Только огромное расстояние, отделявшее мой родной город от Парижа, помешало мне сбежать домой тут же, через неделю или месяц.
Я бы с радостью придумал какое-нибудь чрезвычайное событие, чтобы иметь предлог вернуться.
Конец этим колебаниям положил Лувр.
Бродя по круглому залу Веронезе или по залам, где выставлены Мане, Делакруа, Курбе, я уже ничего другого не хотел.
Россия представлялась мне теперь корзиной, болтающейся под воздушным шаром. Баллон-груша остывал, сдувался и медленно опускался с каждым годом все ниже.
Примерно то же думал я о русском искусстве вообще.

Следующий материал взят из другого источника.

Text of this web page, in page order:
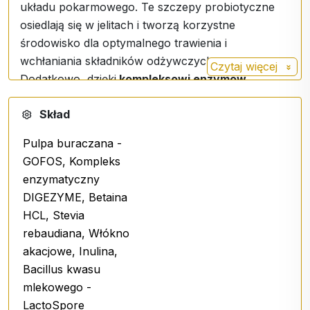
układu pokarmowego. Te szczepy probiotyczne
osiedlają się w jelitach i tworzą korzystne
środowisko dla optymalnego trawienia i
wchłaniania składników odżywczych.
Dodatkowo, dziękikompleksowi enzymów
DIGEZYME ®możesz pożegnać się z problemami
takimi jak wzdęcia, wzdęcia czy zaparcia.
żywności, ułatwiając w ten sposób trawienie i
zmniejszając obciążenie układu pokarmowego.
ACTIV MICROBIOME dba również o Twój komfort
- zawierabetainę HCl, która
prawidłowego wydzielania kwasu żołądkowego,
oraz naturalny słodzik stewię zapewniającą
doskonały smak bez dodatku cukru. Dzięki
orzeźwiającemu smakowi marakui przyjmowanie
tego suplementu stanie się przyjemną częścią dnia.
Czytaj więcej
Skład
Pulpa buraczana -
GOFOS, Kompleks
enzymatyczny
DIGEZYME, Betaina
HCL, Stevia
rebaudiana, Włókno
akacjowe, Inulina,
Bacillus kwasu
mlekowego -
LactoSpore
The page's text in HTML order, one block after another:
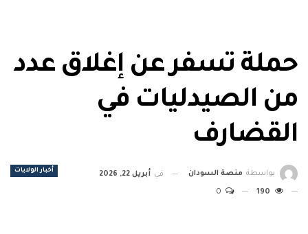
حملة تسفر عن إغلاق عدد
من الصيدليات في
القضارف
أخبار الولايات بواسطة منصة السودان في أبريل 22, 2026
190
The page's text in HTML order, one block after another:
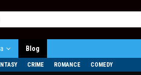
Blog
CRIME ROMANCE COMEDY
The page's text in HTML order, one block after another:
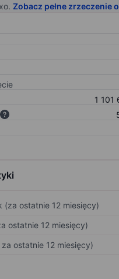
Zobacz pełne zrzeczenie
1 101
(za ostatnie 12 miesięcy)
ostatnie 12 miesięcy)
ostatnie 12 miesięcy)
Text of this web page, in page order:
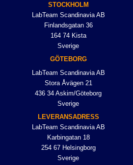
STOCKHOLM
LabTeam Scandinavia AB
Finlandsgatan 36
164 74 Kista
Sverige
GÖTEBORG
LabTeam Scandinavia AB
Stora Åvägen 21
436 34 Askim/Göteborg
Sverige
LEVERANSADRESS
LabTeam Scandinavia AB
Karbingatan 18
254 67 Helsingborg
Sverige
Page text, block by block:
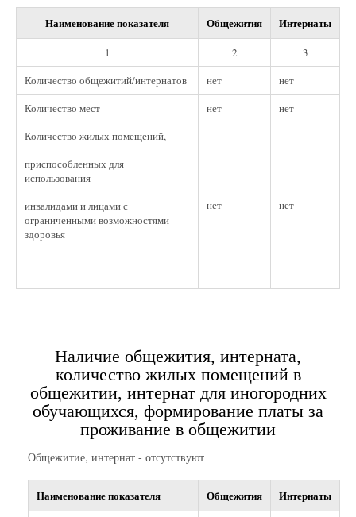
Наименование показателя Общежития Интернаты
1 2
3
Количество общежитий/интернатов
нет
нет
Количество мест
нет
нет
Количество жилых помещений,
приспособленных для
использования
инвалидами и лицами с
ограниченными возможностями
здоровья
нет нет
Наличие общежития, интерната,
количество жилых помещений в
общежитии, интернат для иногородних
обучающихся, формирование платы за
проживание в общежитии
Общежитие, интернат - отсутствуют
Наименование показателя Общежития Интернаты
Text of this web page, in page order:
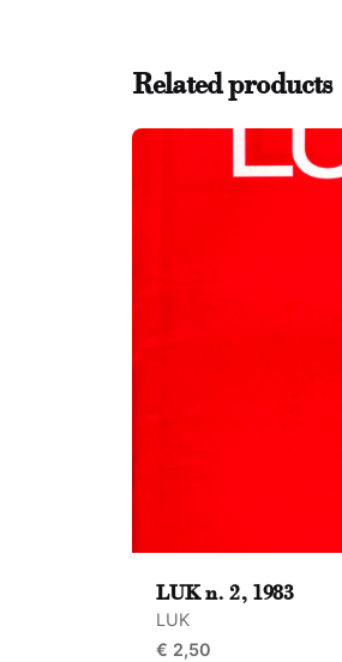
Related products
LUK n. 2, 1983
LUK
€ 2,50
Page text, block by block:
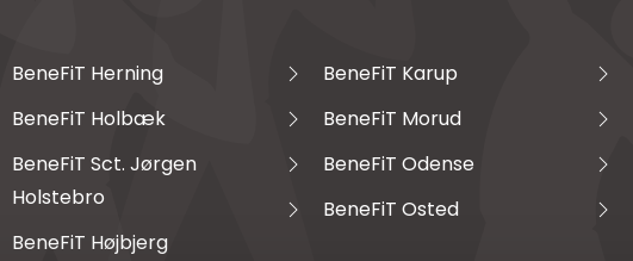
BeneFiT Herning
BeneFiT Holbæk
BeneFiT Sct. Jørgen
Holstebro
BeneFiT Højbjerg
BeneFiT Karup
BeneFiT Morud
BeneFiT Odense
BeneFiT Osted
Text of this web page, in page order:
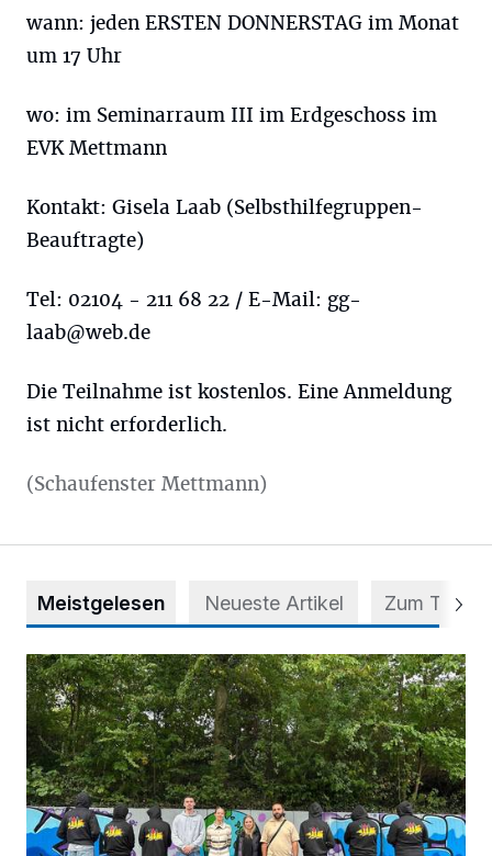
wann: jeden ERSTEN DONNERSTAG im Monat
um 17 Uhr
wo: im Seminarraum III im Erdgeschoss im
EVK Mettmann
Kontakt: Gisela Laab (Selbsthilfegruppen-
Beauftragte)
Tel: 02104 - 211 68 22 / E-Mail: gg-
laab@web.de
Die Teilnahme ist kostenlos. Eine Anmeldung
ist nicht erforderlich.
(Schaufenster Mettmann)
Meistgelesen Neueste Artikel Zum Thema
Aus Grau wird Haltung

Нет, в самом деле, всякий раз, как мне приходится размышлять или говорить о нем, я испытываю сложное, невыразимое чувство, замешенное на горечи и досаде.
Как будто русское искусство обречено тащиться на буксире у Запада.

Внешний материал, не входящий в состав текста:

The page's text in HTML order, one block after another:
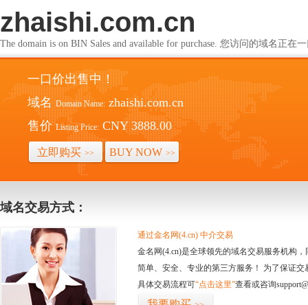
zhaishi.com.cn
The domain is on BIN Sales and available for purchase. 您访问的域名正在
一口价出售中！
域名 Domain Name: zhaishi.com.cn
售价 Listing Price: CNY 3888.00
立即购买 >> BUY NOW >>
域名交易方式：
通过金名网(4.cn) 中介交易
金名网(4.cn)是全球领先的域名交易服务机构
简单、安全、专业的第三方服务！ 为了保证
具体交易流程可“点击这里”查看或咨询
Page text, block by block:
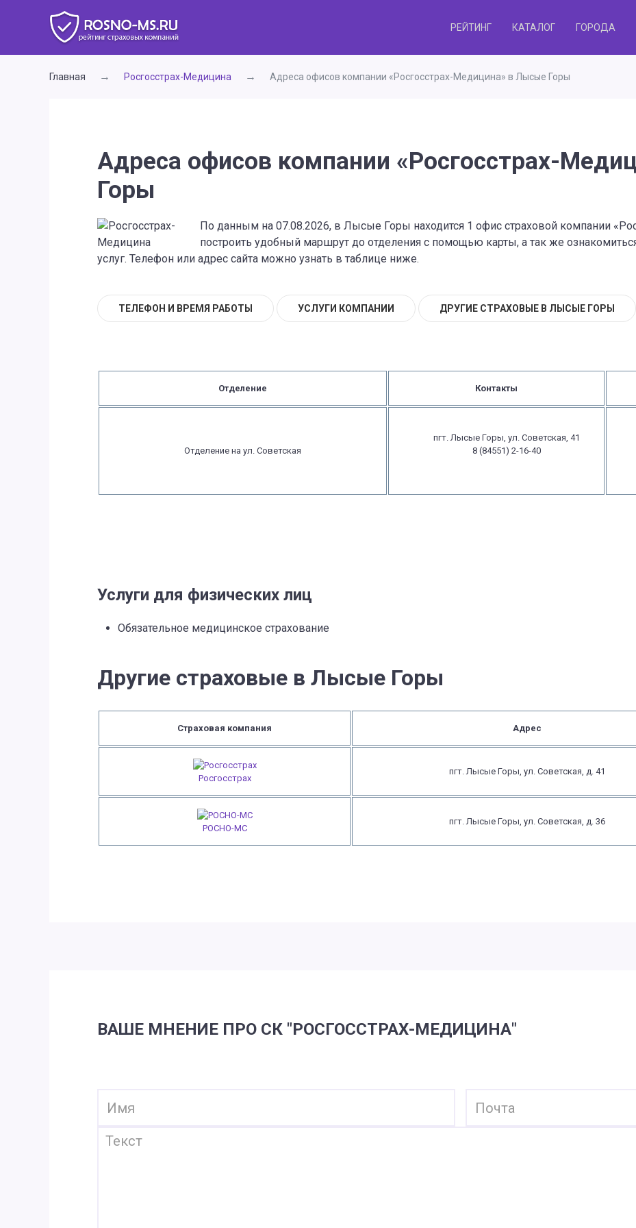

Но, при том что русские художники всегда учились у западных мэтров, они, в силу своей натуры, были дурными учениками. Лучший русский реалист не имеет ничего общего с реализмом Курбе.
А наиболее близкий образцам русский импрессионизм выглядит чем-то несуразным рядом с Моне и Писсарро.

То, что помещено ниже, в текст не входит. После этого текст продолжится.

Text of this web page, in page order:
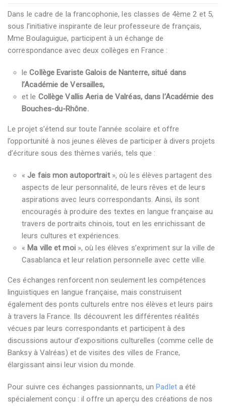
Dans le cadre de la francophonie, les classes de 4ème 2 et 5,
sous l’initiative inspirante de leur professeure de français,
Mme Boulaguigue, participent à un échange de
correspondance avec deux collèges en France :
leCollège Evariste Galois de Nanterre, situé dans
l’Académie de Versailles,
et le Collège Vallis Aeria de Valréas, dans l’Académie des
Bouches-du-Rhône.
Le projet s’étend sur toute l’année scolaire et offre
l’opportunité à nos jeunes élèves de participer à divers projets
d’écriture sous des thèmes variés, tels que :
« Je fais mon autoportrait», où les élèves partagent des
aspects de leur personnalité, de leurs rêves et de leurs
aspirations avec leurs correspondants. Ainsi, ils sont
encouragés à produire des textes en langue française au
travers de portraits chinois, tout en les enrichissant de
leurs cultures et expériences.
« Ma ville et moi», où les élèves s’expriment sur la ville de
Casablanca et leur relation personnelle avec cette ville.
Ces échanges renforcent non seulement les compétences
linguistiques en langue française, mais construisent
également des ponts culturels entre nos élèves et leurs pairs
à travers la France. Ils découvrent les différentes réalités
vécues par leurs correspondants et participent à des
discussions autour d’expositions culturelles (comme celle de
Banksy à Valréas) et de visites des villes de France,
élargissant ainsi leur vision du monde.
Pour suivre ces échanges passionnants, unPadleta été
spécialement conçu : il offre un aperçu des créations de nos
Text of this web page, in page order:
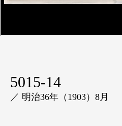
5015-14
／ 明治36年（1903）8月
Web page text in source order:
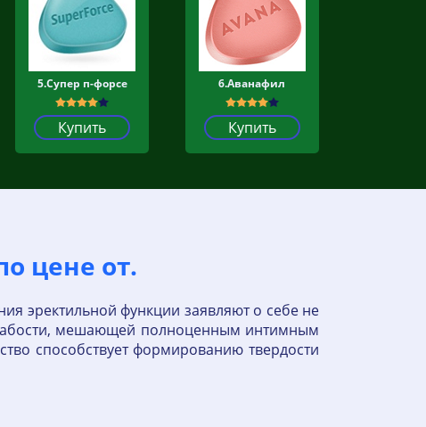
5.Супер п-форсе
Купить
6.Аванафил
Купить
цене от.
эректильной функции заявляют о себе не
мешающей полноценным интимным
способствует формированию твердости
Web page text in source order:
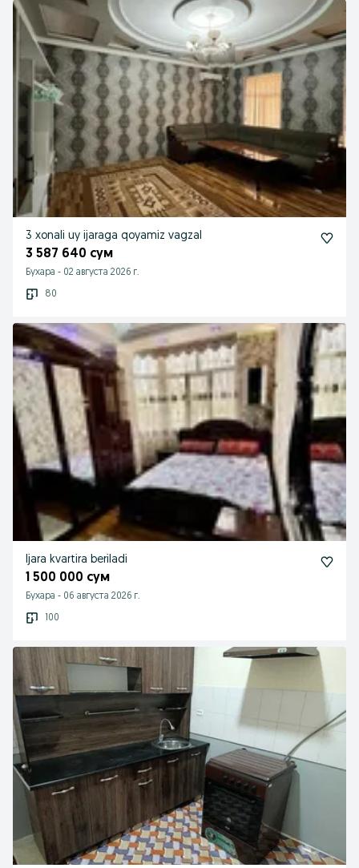
3 xonali uy ijaraga qoyamiz vagzal
3 587 640 сум
Бухара - 02 августа 2026 г.
80
Ijara kvartira beriladi
1 500 000 сум
Бухара - 06 августа 2026 г.
100
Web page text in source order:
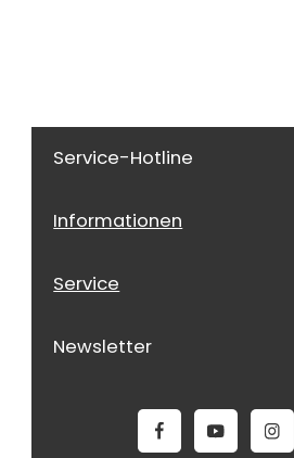
Service-Hotline
Informationen
Service
Newsletter
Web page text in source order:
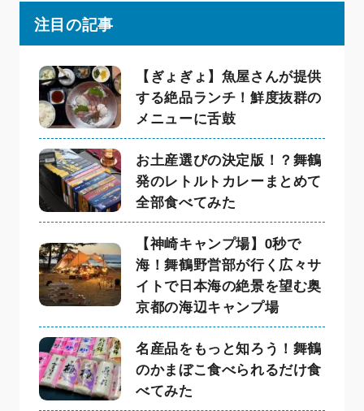
注目の記事
【ぎょぎょ】魚屋さんが提供
する絶品ランチ！鮮度抜群の
メニューに舌鼓
お土産選びの決定版！？舞鶴
発のレトルトカレーまとめて
全部食べてみた
【神崎キャンプ場】0秒で
海！舞鶴野営部が行く広々サ
イトで日本海の絶景を望む奥
京都の海辺キャンプ場
名産品をもっと知ろう！舞鶴
のかまぼこ食べられるだけ食
べてみた
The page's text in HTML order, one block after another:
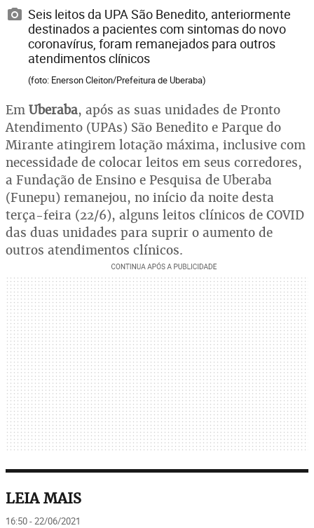
Seis leitos da UPA São Benedito, anteriormente
destinados a pacientes com sintomas do novo
coronavírus, foram remanejados para outros
atendimentos clínicos
(foto: Enerson Cleiton/Prefeitura de Uberaba)
Em Uberaba, após as suas unidades de Pronto
Atendimento (UPAs) São Benedito e Parque do
Mirante atingirem lotação máxima, inclusive com
necessidade de colocar leitos em seus corredores,
a Fundação de Ensino e Pesquisa de Uberaba
(Funepu) remanejou, no início da noite desta
terça-feira (22/6), alguns leitos clínicos de COVID
das duas unidades para suprir o aumento de
outros atendimentos clínicos.
LEIA MAIS
16:50 - 22/06/2021
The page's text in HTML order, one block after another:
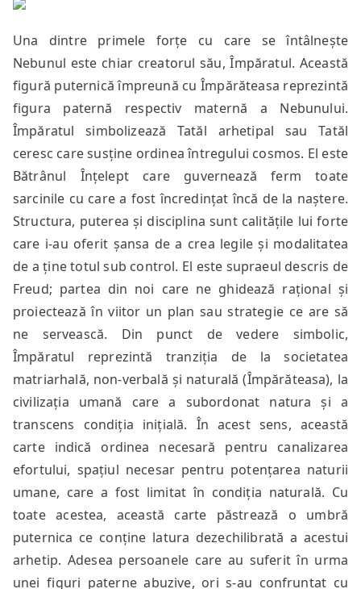
Una dintre primele forțe cu care se întâlnește
Nebunul este chiar creatorul său, Împăratul. Această
figură puternică împreună cu Împărăteasa reprezintă
figura paternă respectiv maternă a Nebunului.
Împăratul simbolizează Tatăl arhetipal sau Tatăl
ceresc care susține ordinea întregului cosmos. El este
Bătrânul Înțelept care guvernează ferm toate
sarcinile cu care a fost încredințat încă de la naștere.
Structura, puterea și disciplina sunt calitățile lui forte
care i-au oferit șansa de a crea legile și modalitatea
de a ține totul sub control. El este supraeul descris de
Freud; partea din noi care ne ghidează rațional și
proiectează în viitor un plan sau strategie ce are să
ne servească. Din punct de vedere simbolic,
Împăratul reprezintă tranziția de la societatea
matriarhală, non-verbală și naturală (Împărăteasa), la
civilizația umană care a subordonat natura și a
transcens condiția inițială. În acest sens, această
carte indică ordinea necesară pentru canalizarea
efortului, spațiul necesar pentru potențarea naturii
umane, care a fost limitat în condiția naturală. Cu
toate acestea, această carte păstrează o umbră
puternica ce conține latura dezechilibrată a acestui
arhetip. Adesea persoanele care au suferit în urma
unei figuri paterne abuzive, ori s-au confruntat cu
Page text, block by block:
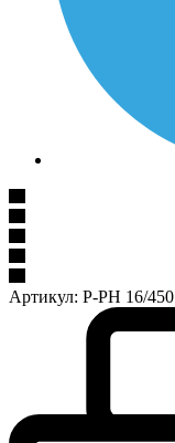
Артикул: P-PH 16/450
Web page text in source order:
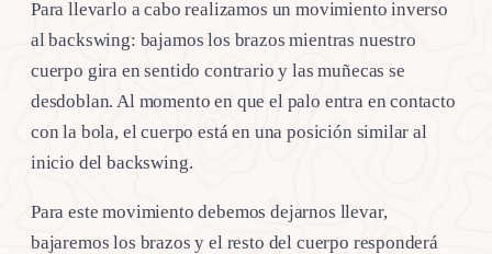
Para llevarlo a cabo realizamos un movimiento inverso
al backswing: bajamos los brazos mientras nuestro
cuerpo gira en sentido contrario y las muñecas se
desdoblan. Al momento en que el palo entra en contacto
con la bola, el cuerpo está en una posición similar al
inicio del backswing.
Para este movimiento debemos dejarnos llevar,
bajaremos los brazos y el resto del cuerpo responderá
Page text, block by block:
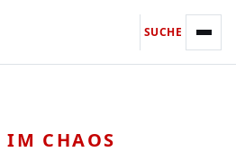
SUCHE
IM CHAOS

Здесь, в Лувре, перед полотнами Мане, Милле и других, я понял, почему никак не мог вписаться в русское искусство. Почему моим соотечественникам остался чужд мой язык.
Почему мне не верили. Почему отторгали меня художественные круги.
Почему в России я всегда был пятым колесом в телеге.
Почему все, что делаю я, русским кажется странным, а мне кажется надуманным все, что делают они. Так почему же?
Не могу больше об этом говорить.
Я слишком люблю Россию.
В докладе, прочитанном в 1950 году в Чикагском университете, Шагал выделил две наиболее существенные и повлиявшие на него художественные традиции России: «самобытно-народную и религиозную». Он писал, что «имел счастье родиться в среде простого народа» и «всегда жаждал искусства из почвы, а не из головы», подчеркивая свою связь с русским (гораздо более богатым, чем еврейское) и всяким другим народным изобразительным творчеством. Особую художественную ценность имела в его глазах также русская иконопись. Он постоянно обращался к иконным мотивам, переосмысляя их, и опирался на присущую иконе систему художественного претворения реальности. Кроме того, мы находим в его работах постоянные изображения церквей Витебска, служащих как бы средоточием мистического начала композиции. (Архитектура синагог была, как правило, безликой в художественном отношении, поскольку они были не храмами — домом Бога, а молельными домами.)
Вместе с тем Шагал отмечал в докладе, что народное искусство, которое он «всегда любил», не могло его удовлетворить, ибо оно «бессознательно и исключает осмысление средств совершенствования, цивилизацию», и что ему была чужда «ортодоксальность» иконы. «Чтобы постичь и освоить рафинированность искусства мирского, — писал он, — мне нужно было припасть к роднику Парижа» (Марк Шагал. Ангел над крышами… С. 143).